この節では、アカウンティング情報を保守する方法について説明します。
UNIX のアカウンティングシステムは堅固ではなく、ファイルが壊れたり失われることがあります。そのようなファイルにも、単に無視してよいものや、バックアップから復元できるものがあります。しかし、特定のファイルは、アカウンティングシステムの完全性を維持するために修復しなければなりません。
wtmp ファイルは、アカウンティングシステムを日常的に運用する上で発生する大部分の問題の原因になっています。日付が変更され、システムがマルチユーザーモードになると、1 組の日付変更レコードが /var/adm/wtmp に書き込まれます。wtmpfix ユーティリティは、日付変更が現れたときの wtmp レコード内のタイムスタンプの調整用として用意されています。ただし、日付変更とリブートとの組み合わせによっては、wtmpfix のチェックから漏れて、acctcon の処理を失敗させることがあります。wtmp の問題を解決する手順については、「wtmp ファイルを修復する方法」を参照してください。
スーパーユーザーになります
ディレクトリ /var/adm/acct/nite に変更します。
次のように、バイナリファイル wtmp.MMDD を ASCII ファイル xwtmp に変換します。
# fwtmp wtmp.MMDD xwtmp
MMDD |
2 桁の数値で指定される月日 |
xwtmp を編集します。壊れたファイルを削除するか、始めから日付変更までのすべてのレコードを削除します。
ASCII ファイル xwtmp をバイナリファイルに変換し、壊れたファイルを上書きします。
# fwtmp -ic xwtmp wtmp.MMDD
/var/adm/acct/sum/tacct の完全性は、システム資源に対してユーザーに課金している場合は重要です。負の番号、重複したユーザー ID、または 65535 のユーザー ID など、不可思議な tacct レコードが現れることがありますが、その場合、まず prtacct で、/var/adm/acct/sum/tacctprev を印刷して、チェックしてください。内容が大丈夫であるような場合は、最新の /var/adm/acct/sum/tacct.MMDD ファイルを使用して、/var/adm/acct/sum/tacct ファイルを作成し直してください。次の手順は、簡単な修復手順の概要を説明しています。
スーパーユーザーになります。
ディレクトリ /var/adm/acct/sum に変更します。
次のように、tacct.MMDD の内容をバイナリから ASCII 形式に変換します。

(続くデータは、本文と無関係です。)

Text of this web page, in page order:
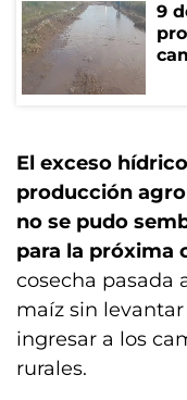
9
El exceso
producción
no se pudo
para la próxima
cosecha pasada
maíz sin
ingresar a los
rurales.
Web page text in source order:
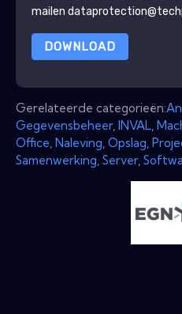
mailen
DOWNLOAD
Gerelateerde categorieën:
Gegevensbeheer, INVAL
Office Naleving Opslag
Samenwerking Server,
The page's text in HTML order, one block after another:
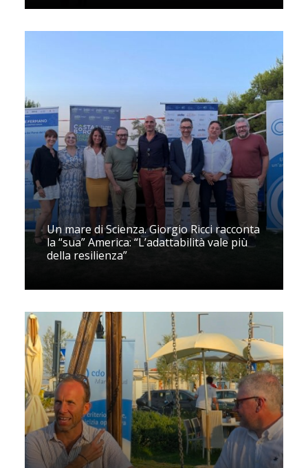
Un mare di Scienza. Giorgio Ricci racconta
la “sua” America: “L’adattabilità vale più
della resilienza”
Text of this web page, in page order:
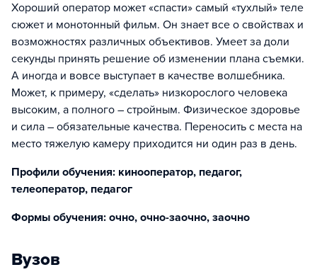
Хороший оператор может «спасти» самый «тухлый» теле
сюжет и монотонный фильм. Он знает все о свойствах и
возможностях различных объективов. Умеет за доли
секунды принять решение об изменении плана съемки.
А иногда и вовсе выступает в качестве волшебника.
Может, к примеру, «сделать» низкорослого человека
высоким, а полного – стройным. Физическое здоровье
и сила – обязательные качества. Переносить с места на
место тяжелую камеру приходится ни один раз в день.
Профили обучения: кинооператор, педагог,
телеоператор, педагог
Формы обучения: очно, очно-заочно, заочно
Вузов

# acctmerg -v tacct.MMDD xtacct
MMDD |
2 桁の数字で指定される月日 |
xtacct ファイルを ASCII 形式からバイナリに変換します。
# acctmerg -i xtacct tacct.MMDD
MMDD |
2 桁の数字で指定される月日 |
ファイル tacct.prv と tacct.MMDD をマージしてファイル tacct を生成します。
# acctmerg tacctprv tacct.MMDD tacct
runacct プログラムはいろいろな原因で失敗することがあります。一番多い原因は、システムがクラッシュする、/var がディスク容量を使い果たす、wtmp ファイルが壊れた、などです。active.MMDD ファイルが存在する場合、まずエラーメッセージがないか調べます。active ファイルとロックファイルが存在する場合、異常なメッセージがないかどうか fd2log ファイルを調べます。
runacct は、引数を指定しないで実行すると、その日の最初の起動とみなします。runacct を起動し直し、もう一度 runacct にアカウンティングをやり直させる月日を指定する場合は、引数 MMDD が必要です。処理のエントリポイントは statefile の内容に基づきます。statefile を無効にするには、次のように、処理を開始したい状態をコマンド行に指定します。
runacct プログラムを手動で実行するときは、ユーザー adm として実行していることを確認してください。